I read verses 7-8 of Romans 14 every time I officiate a funeral.  They are good words for a funeral.  However, Romans 14 is not about the dead, it is about the living, and how we, as servants of the Lord live by faith.  In that way, Chapter 14 is textually linked to the beginning of Romans (1:17).

Translation Notes

I changed the noun “arguments” in verse 1 into the verbal infinitive “to argue” for the sake of sounding better.  Without that change, it sounds psychologically unstable.
In verse 10, I chose “sibling” instead of the literal “brother” because of the way Paul is using the idea. I could have gone with “brother or sister” but I decided that there was already a gender neutral word that meant that. Notice In verse 15 I use both constructions to bring tension to the foreground for the reader.
There is a textual variant in verse 12. The prepositional phrase “to God” at the end of the verse is not in the earliest manuscripts. As I read it, it seemed to me like it didn’t belong, and was clearly a later addition.
Beginning with verse 13 we are introduced to two words that can both be translated as ‘stumbling block.’ These synonyms are used by Paul to describe the responsibility of the ‘strong’ to the ‘weak’ Christ-follower. I chose to clarify it with the words spiritual and moral, but that is a rather subjective choice, so be advised.

Theological Notes

Romans 14 answers the question asked by Cain at the beginning, “Am I my brother’s keeper?”  The answer is yes.  We each have the sacred responsibility for making certain our actions do not cause spiritual crisis or destructive doubt for other people.  To be certain, discipleship and education are intended as the backdrop of this chapter because one of the goals of a faith community is to make everyone strong, not to permanently tolerate a weakened state of faith.  Nevertheless, the instruction is clear:  Do not let personal choices or habits destroy other people.
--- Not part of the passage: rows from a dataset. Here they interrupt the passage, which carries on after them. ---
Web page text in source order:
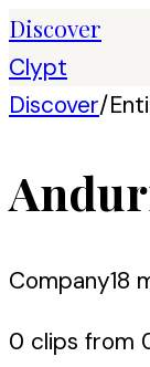
Discover
Clypt
Discover/
Company18
0 clips from
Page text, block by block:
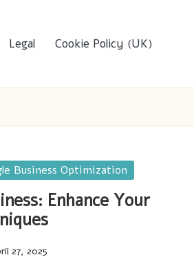
Legal Cookie Policy (UK)
Business Optimization
Enhance Your
27, 2025
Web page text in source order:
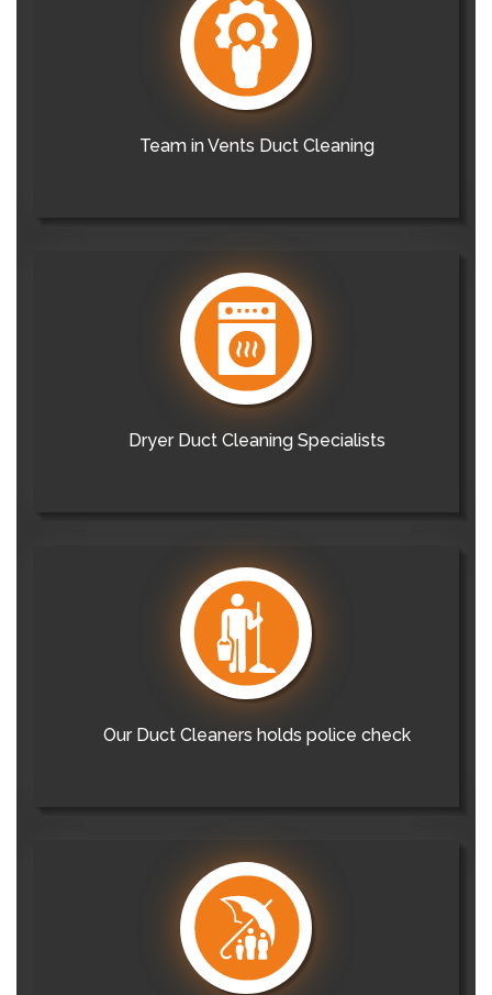
Team in Vents Duct Cleaning
Dryer Duct Cleaning Specialists
Our Duct Cleaners holds police check
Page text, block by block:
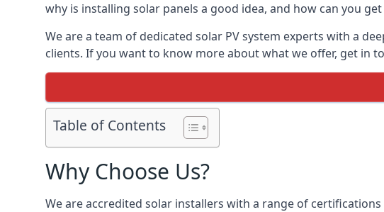
why is installing solar panels a good idea, and how can you
We are a team of dedicated solar PV system experts with a
clients. If you want to know more about what we offer, get in
Table of Contents
Why Choose Us?
We are accredited solar installers with a range of
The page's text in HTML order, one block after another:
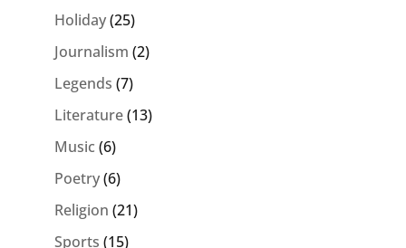
Holiday(25)
Journalism (2)
Legends (7)
Literature(13)
Music (6)
Poetry(6)
Religion (21)
Sports (15)
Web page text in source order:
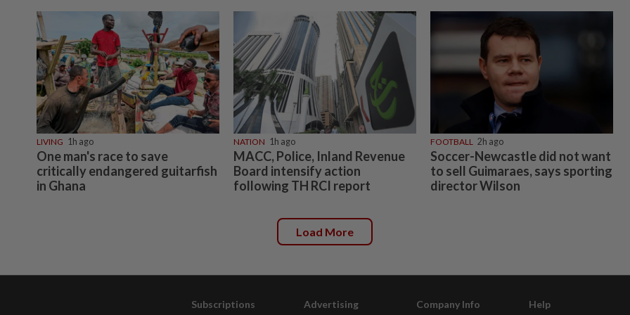
LIVING 1h ago
One man's race to save
critically endangered guitarfish
in Ghana
NATION 1h ago
MACC, Police, Inland Revenue
Board intensify action
following TH RCI report
FOOTBALL 2h ago
Soccer-Newcastle did not want
to sell Guimaraes, says sporting
director Wilson
Load More
Subscriptions Advertising Company Info Help
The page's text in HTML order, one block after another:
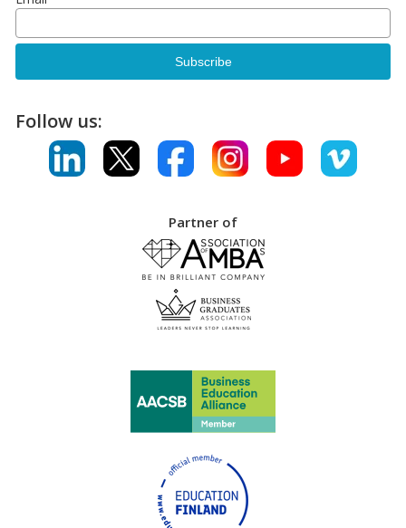
Follow us:
Partner of
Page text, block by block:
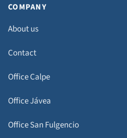
COMPANY
About us
Contact
Office Calpe
Office Jávea
Office San Fulgencio
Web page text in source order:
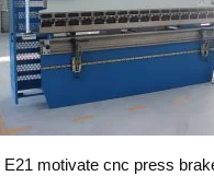
E21 motivate cnc press
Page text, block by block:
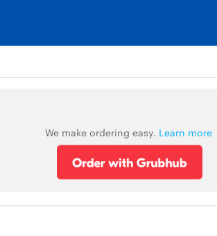
We make ordering easy. Learn more
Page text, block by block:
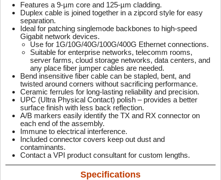
Features a 9-µm core and 125-µm cladding.
Duplex cable is joined together in a zipcord style for easy
separation.
Ideal for patching singlemode backbones to high-speed
Gigabit network devices.
Use for 1G/10G/40G/100G/400G Ethernet connections.
Suitable for enterprise networks, telecomm rooms,
server farms, cloud storage networks, data centers, and
any place fiber jumper cables are needed.
Bend insensitive fiber cable can be stapled, bent, and
twisted around corners without sacrificing performance.
Ceramic ferrules for long-lasting reliability and precision.
UPC (Ultra Physical Contact) polish – provides a better
surface finish with less back reflection.
A/B markers easily identify the TX and RX connector on
each end of the assembly.
Immune to electrical interference.
Included connector covers keep out dust and
contaminants.
Contact a VPI product consultant for custom lengths.
Specifications
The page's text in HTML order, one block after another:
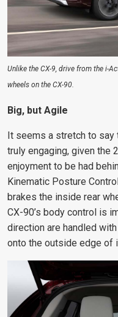
Unlike the CX-9, drive from the i-
wheels on the CX-90.
Big, but Agile
It seems a stretch to say
truly engaging, given the
enjoyment to be had
Kinematic Posture
brakes the inside rear
CX-90’s body control is
direction are handled
onto the outside edge of
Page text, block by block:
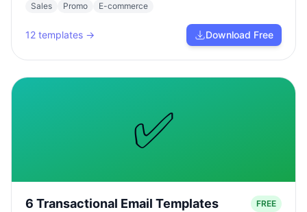
Sales Promo E-commerce
12 templates → Download Free
✅
6 Transactional Email Templates FREE
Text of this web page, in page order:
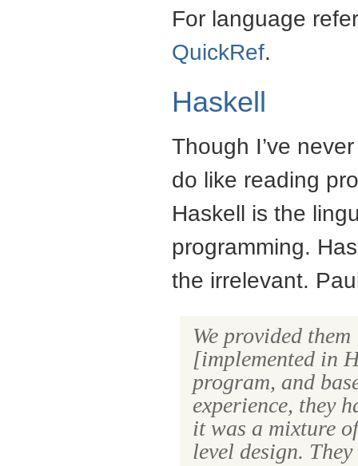
For language
QuickRef.
Haskell
Though I’ve
do like reading
Haskell is the
programming.
the irrelevant.
We provided
[implemented in
program, and
experience, they
it was a mixture
level design.
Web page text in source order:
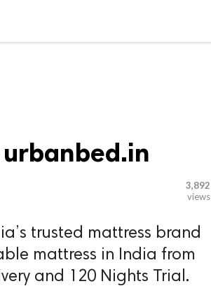
3,892
views
trusted mattress brand
mattress in India from
and 120 Nights Trial.
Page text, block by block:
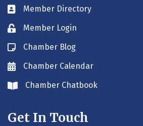
Business card icon
Member Directory
Lock iconMember Login
Blog icon
Chamber Blog
Envelope icon
Chamber Calendar
Envelope icon
Chamber Chatbook
Get In Touch
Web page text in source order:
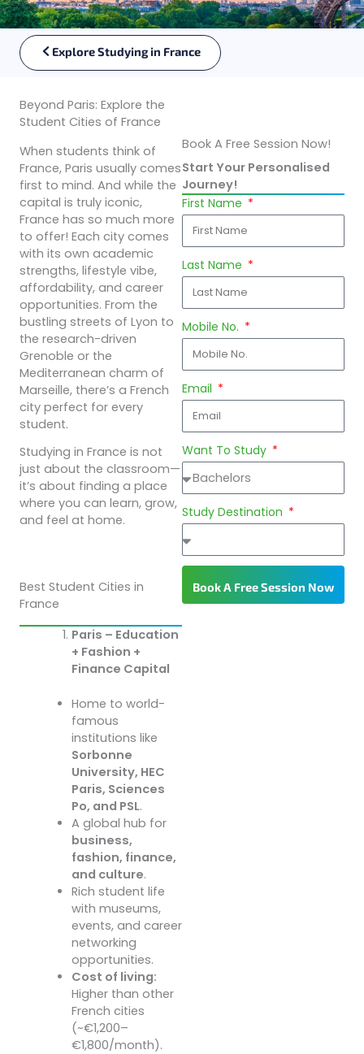
Explore Studying in France
Beyond Paris: Explore the
Student Cities of France
When students think of
France, Paris usually comes
first to mind. And while the
capital is truly iconic,
France has so much more
to offer! Each city comes
with its own academic
strengths, lifestyle vibe,
affordability, and career
opportunities. From the
bustling streets of Lyon to
the research-driven
Grenoble or the
Mediterranean charm of
Marseille, there’s a French
city perfect for every
student.
Studying in France is not
just about the classroom—
it’s about finding a place
where you can learn, grow,
and feel at home.
Best Student Cities in
France
Paris – Education
+ Fashion +
Finance Capital
Home to world-
famous
institutions like
Sorbonne
University, HEC
Paris, Sciences
Po, and PSL.
A global hub for
business,
fashion, finance,
and culture.
Rich student life
with museums,
events, and career
networking
opportunities.
Cost of living:
Higher than other
French cities
(~€1,200–
€1,800/month).
Book A Free Session Now!
Start Your Personalised
Journey!
First Name
Last Name
Mobile No.
Email
Want To Study
Study Destination
Book A Free Session Now
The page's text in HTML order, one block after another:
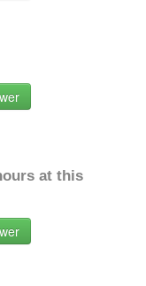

The last verse of the chapter puts things into a stark black and white frame.  Everything we do–raising our families, eating dinner, watching television, reading a book, or choosing which church to attend is either an act of faith (belief that God is in control and we are his servants) or it is an act of sin.  It is an act of sin when what we do serves to satisfy our lust, greed, anger, materialism, pride, and any other of the host of vices that compete with trusting faith.  Whatever is not of faith is sin.

Chapter Fourteen
1. But welcome the one who is weak in the faith, choosing not to argue.
2. One believes everything is okay to eat, but the other who is weak eats vegetables.
3. The one eating must not despise the one not eating, and the one not eating must not judge the one eating, for God himself welcomed him.
4. Who are you, judging another’s servant? To his own lord he stands or falls, but he will be made to stand for the Lord is able to stand him up.
5. Some judge some days different than other days, but others judge every day the same. Let each person make up his or her own mind about it.
6. The one who considers some days different, considers it for the Lord, and the one eating gives thanks to God, eating to the Lord, while the one not eating gives thanks and abstains unto God.
7. For none of us lives for himself and none of us dies to himself.
8. Indeed, if we live, we live to the Lord. If we should die, we die to the Lord. Whether we live or die, we are the Lord’s.
9. It is for this that Messiah died and came to life, so that he might establish rule over the dead and living.
10. But why do you judge your sibling? Why do you despise your sibling? Everyone will come and stand before the judgement seat of God.
11. For it is written, “As I live, says the Lord, that every knee will bow to me and every tongue will confess to God.”
12. Each of us, then, will give an account about himself.
13. Do not judge one another any longer, therefore, but judge it more important to not put a moral obstacle or a spiritual barrier in front of a sibling.
14. I know and I have been persuaded in the Lord Jesus that nothing is automatically unclean, except when someone thinks it to be unclean.
15. For if by food your sibling grieves, you no longer walk in love. Do not destroy with food this brother or sister for whom Messiah died.
16. Do not let good be blasphemed by you.
17. For the kingdom of God is not food and drink, but righteousness, peace, and joy in the Holy Spirit.
18. Serving the Messiah this way is pleasing to God and accepted by people.
19. Now, therefore, let us pursue the things of peace and the things that help one another.
20. Do not undo the work of the Kingdom of God on account of food. For while everything is clean, it is evil to eat something that is a moral obstacle for another person.
21. It is good not to eat meat, drink wine, or anything else if it is a spiritual barrier for your sibling.
22. Your faith is your own business, what you have is before God. Blessed is the one not judging himself in what he approves,
23. but the one beginning to doubt while he eats will stand condemned, because it is not from faith. Everything not of faith is sin.